Overfitting detection: Although LoRA has fewer trainable parameters, overfitting can still occur on small datasets. Always maintain a validation set, monitor eval loss, and use early stopping
Tokenizer mismatch: Ensure the tokenizer used during fine-tuning is exactly the same as during inference. Pay particular attention to pad_token and chat_template settings
Quantization + merge order: Adapters trained with QLoRA must have the base model dequantized to FP16/BF16 before merging. Calling merge_and_unload() directly on a 4-bit model will cause precision loss
Learning rate too high: LoRA's learning rate typically needs to be 5-10x higher than full fine-tuning (because there are fewer trainable parameters), but setting it too high (> 5e-4) can lead to training instability
Forgetting evaluation: After fine-tuning, evaluate both the target task performance and general benchmarks (e.g., MMLU, HellaSwag) to ensure the model has not severely forgotten its pretrained knowledge

9.5 Unsloth Acceleration Framework

Unsloth^[8] is an acceleration framework specifically designed for LoRA/QLoRA fine-tuning. By hand-writing backpropagation kernels (bypassing PyTorch autograd) and employing intelligent memory management, it achieves 2x speed improvement and 60% memory reduction -- with zero precision loss. Unsloth is compatible with HuggingFace's transformers and trl ecosystem, requiring only a change in the model loading method:

# Original HuggingFace approach
# model = AutoModelForCausalLM.from_pretrained(...)

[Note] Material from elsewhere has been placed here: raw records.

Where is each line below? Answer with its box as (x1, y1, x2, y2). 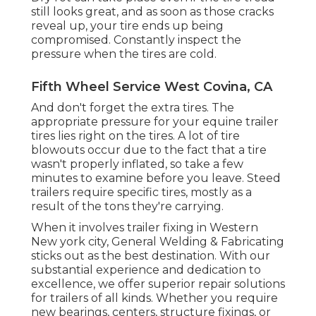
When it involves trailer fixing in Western (31, 221, 258, 235)
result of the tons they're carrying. (31, 200, 224, 214)
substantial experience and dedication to (31, 263, 261, 277)
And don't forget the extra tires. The (31, 101, 234, 115)
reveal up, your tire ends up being (31, 19, 224, 33)
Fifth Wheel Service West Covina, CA (31, 79, 272, 95)
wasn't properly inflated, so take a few (31, 157, 243, 171)
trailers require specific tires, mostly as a (31, 186, 252, 200)
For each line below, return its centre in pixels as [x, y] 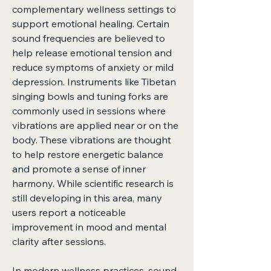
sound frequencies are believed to [89, 38]
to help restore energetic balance [88, 154]
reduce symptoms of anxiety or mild [93, 67]
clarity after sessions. [59, 241]
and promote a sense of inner [79, 169]
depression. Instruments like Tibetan [94, 82]
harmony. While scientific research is [93, 183]
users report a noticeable [69, 212]
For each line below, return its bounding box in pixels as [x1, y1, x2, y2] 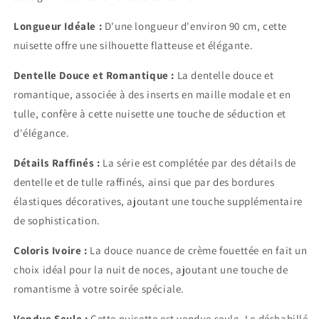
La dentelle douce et [174, 68, 274, 83]
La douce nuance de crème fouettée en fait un [87, 244, 308, 258]
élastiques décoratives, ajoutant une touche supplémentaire [14, 194, 303, 209]
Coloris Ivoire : [14, 244, 88, 258]
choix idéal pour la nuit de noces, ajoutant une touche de [14, 263, 288, 277]
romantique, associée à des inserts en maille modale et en [14, 88, 291, 102]
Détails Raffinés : [14, 156, 100, 170]
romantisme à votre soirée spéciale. [14, 282, 185, 296]
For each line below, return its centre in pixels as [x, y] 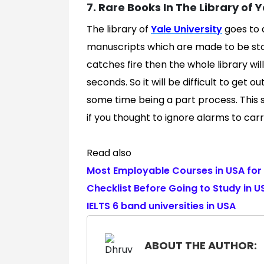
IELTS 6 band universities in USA [161, 206]
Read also [109, 153]
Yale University [187, 29]
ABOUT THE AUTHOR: [201, 246]
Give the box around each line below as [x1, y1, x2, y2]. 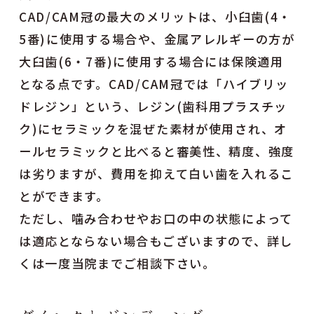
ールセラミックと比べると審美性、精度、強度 [18, 142, 295, 160]
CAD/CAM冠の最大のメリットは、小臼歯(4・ [18, 7, 292, 25]
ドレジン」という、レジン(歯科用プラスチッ [18, 97, 288, 115]
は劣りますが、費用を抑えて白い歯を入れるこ [18, 164, 294, 182]
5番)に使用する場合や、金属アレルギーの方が [18, 29, 295, 48]
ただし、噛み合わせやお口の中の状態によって [18, 209, 294, 227]
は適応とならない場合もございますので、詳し [18, 231, 294, 250]
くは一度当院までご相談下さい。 [18, 254, 216, 272]
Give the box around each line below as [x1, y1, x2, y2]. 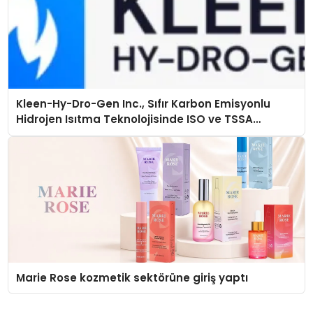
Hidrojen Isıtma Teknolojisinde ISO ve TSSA [16, 112, 254, 127]
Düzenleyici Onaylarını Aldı [16, 127, 163, 143]
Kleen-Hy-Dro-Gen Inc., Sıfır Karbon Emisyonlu [16, 96, 271, 112]
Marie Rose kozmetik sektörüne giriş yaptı [16, 270, 249, 285]
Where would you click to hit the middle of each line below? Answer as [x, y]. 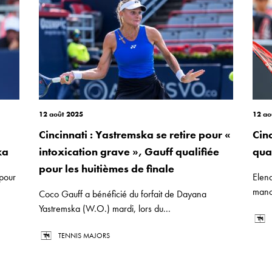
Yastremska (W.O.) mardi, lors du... [105, 209]
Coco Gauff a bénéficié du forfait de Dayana [123, 194]
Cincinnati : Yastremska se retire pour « [135, 134]
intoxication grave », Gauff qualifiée [129, 151]
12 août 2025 [61, 114]
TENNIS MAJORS [84, 236]
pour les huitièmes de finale [107, 168]
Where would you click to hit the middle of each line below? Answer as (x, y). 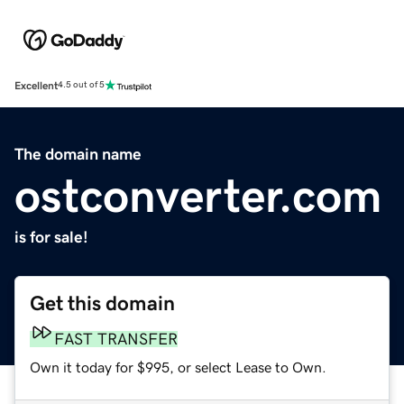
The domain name (78, 154)
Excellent (36, 85)
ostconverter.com (198, 195)
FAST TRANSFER (116, 339)
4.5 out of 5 (81, 85)
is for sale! (51, 237)
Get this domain (102, 303)
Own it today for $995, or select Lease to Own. (178, 367)
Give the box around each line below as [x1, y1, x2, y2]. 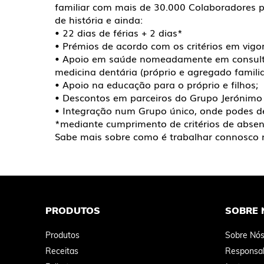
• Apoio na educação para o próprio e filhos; [55, 77, 261, 91]
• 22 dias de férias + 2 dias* [55, 25, 183, 39]
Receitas [45, 245, 78, 256]
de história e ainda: [55, 12, 143, 27]
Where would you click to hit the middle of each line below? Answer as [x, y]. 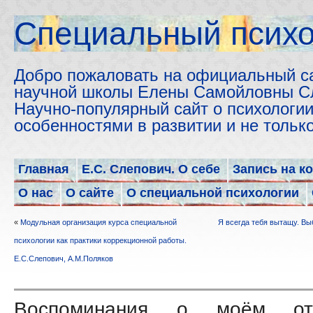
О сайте [90, 193]
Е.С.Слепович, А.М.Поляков [64, 259]
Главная [44, 169]
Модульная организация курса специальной [99, 222]
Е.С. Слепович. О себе [151, 169]
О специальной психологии [213, 193]
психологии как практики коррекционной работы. [100, 240]

# Unsloth accelerated approach (one-line replacement)
from unsloth import FastLanguageModel
model, tokenizer = FastLanguageModel.from_pretrained(
    model_name="unsloth/tinyllama-chat",
    max_seq_length=2048,
    load_in_4bit=True,        # Automatically enables QLoRA
)

# LoRA configuration -- identical to PEFT
model = FastLanguageModel.get_peft_model(
    model,
    r=16,
    lora_alpha=32,
    target_modules=["q_proj", "k_proj", "v_proj", "o_proj",
                     "gate_proj", "up_proj", "down_proj"],
    lora_dropout=0,
)

# The subsequent training workflow is identical to standard HuggingFace TRL

Unsloth also provides model export functionality, supporting direct export to GGUF format (for llama.cpp) or quantized merged models, greatly simplifying the pipeline from fine-tuning to deployment.

10. Conclusion

The advent of LoRA has fundamentally changed the accessibility of LLM fine-tuning. Before LoRA, fine-tuning a 70B model required 8x A100 GPUs and thousands of dollars in compute budget; after LoRA, the same work can be completed on a single consumer-grade GPU. QLoRA further lowers the barrier to a free Google Colab session. And subsequent work such as DoRA and VeRA continues to push the upper limits of parameter efficiency.

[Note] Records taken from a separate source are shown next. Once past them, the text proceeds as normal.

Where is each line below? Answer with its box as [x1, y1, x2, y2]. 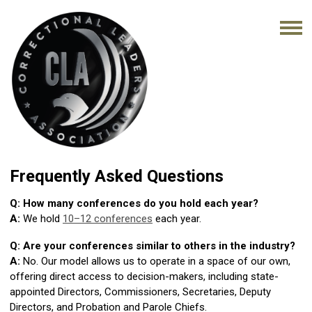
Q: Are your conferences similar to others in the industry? [10, 240, 295, 252]
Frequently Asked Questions [10, 166, 224, 186]
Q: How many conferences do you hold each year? [10, 197, 258, 210]
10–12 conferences [63, 212, 153, 225]
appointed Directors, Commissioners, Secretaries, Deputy [10, 286, 271, 298]
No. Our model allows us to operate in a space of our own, [23, 255, 290, 267]
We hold [23, 212, 60, 225]
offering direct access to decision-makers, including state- [10, 270, 279, 283]
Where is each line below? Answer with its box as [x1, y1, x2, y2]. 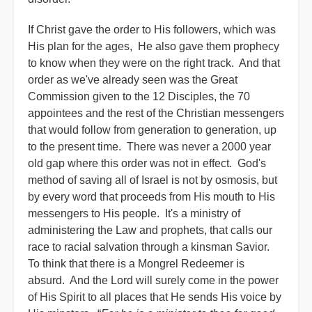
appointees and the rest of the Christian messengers [28, 107, 284, 119]
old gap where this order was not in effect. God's [28, 157, 266, 169]
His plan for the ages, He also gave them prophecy [28, 40, 279, 52]
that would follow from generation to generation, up [28, 124, 276, 136]
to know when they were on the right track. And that [28, 57, 280, 69]
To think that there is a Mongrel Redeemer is [28, 258, 244, 270]
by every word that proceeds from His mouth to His [28, 191, 275, 203]
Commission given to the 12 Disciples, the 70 [28, 91, 250, 102]
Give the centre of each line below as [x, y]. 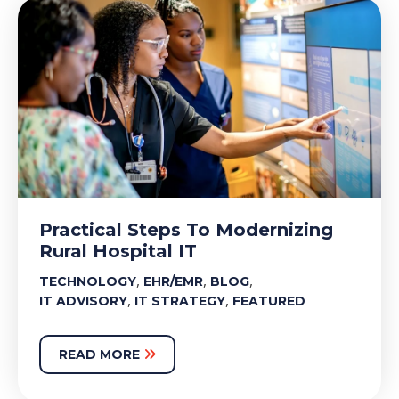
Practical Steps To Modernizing [186, 230]
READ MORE [101, 354]
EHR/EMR [173, 281]
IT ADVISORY [83, 301]
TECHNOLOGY [88, 281]
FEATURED [269, 301]
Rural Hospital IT [118, 251]
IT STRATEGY [180, 301]
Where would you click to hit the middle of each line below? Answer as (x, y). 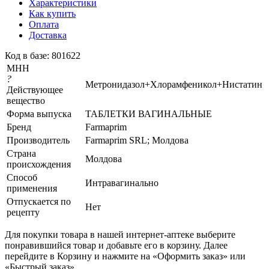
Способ (22, 177)
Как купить (52, 13)
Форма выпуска (39, 113)
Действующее (35, 89)
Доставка (48, 35)
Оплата (44, 24)
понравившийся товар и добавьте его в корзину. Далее (116, 245)
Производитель (38, 140)
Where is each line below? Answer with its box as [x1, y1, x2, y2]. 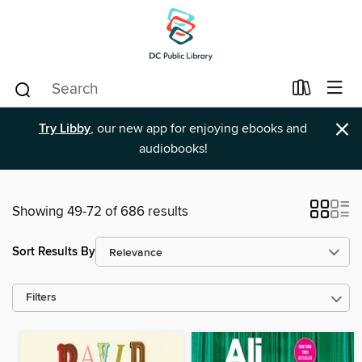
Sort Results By [12, 243, 95, 259]
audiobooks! [138, 141, 208, 157]
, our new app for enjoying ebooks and [90, 120, 307, 137]
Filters [26, 291, 57, 305]
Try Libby [39, 120, 90, 137]
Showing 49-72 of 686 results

But technology is merely a tool. What truly determines fine-tuning outcomes is a deep understanding of the business scenario, rigorous control over data quality, and systematic evaluation of model behavior. A 7B model fine-tuned with LoRA on 1,000 carefully curated samples often outperforms a general-purpose 70B model in a specific business context.

LoRA empowers every organization to build its own custom LLM -- the question is no longer "can we do it," but "how to do it most effectively." Understanding LoRA's principles, mastering QLoRA's implementation, and establishing systematic evaluation workflows are essential competencies for every AI engineering team in 2026.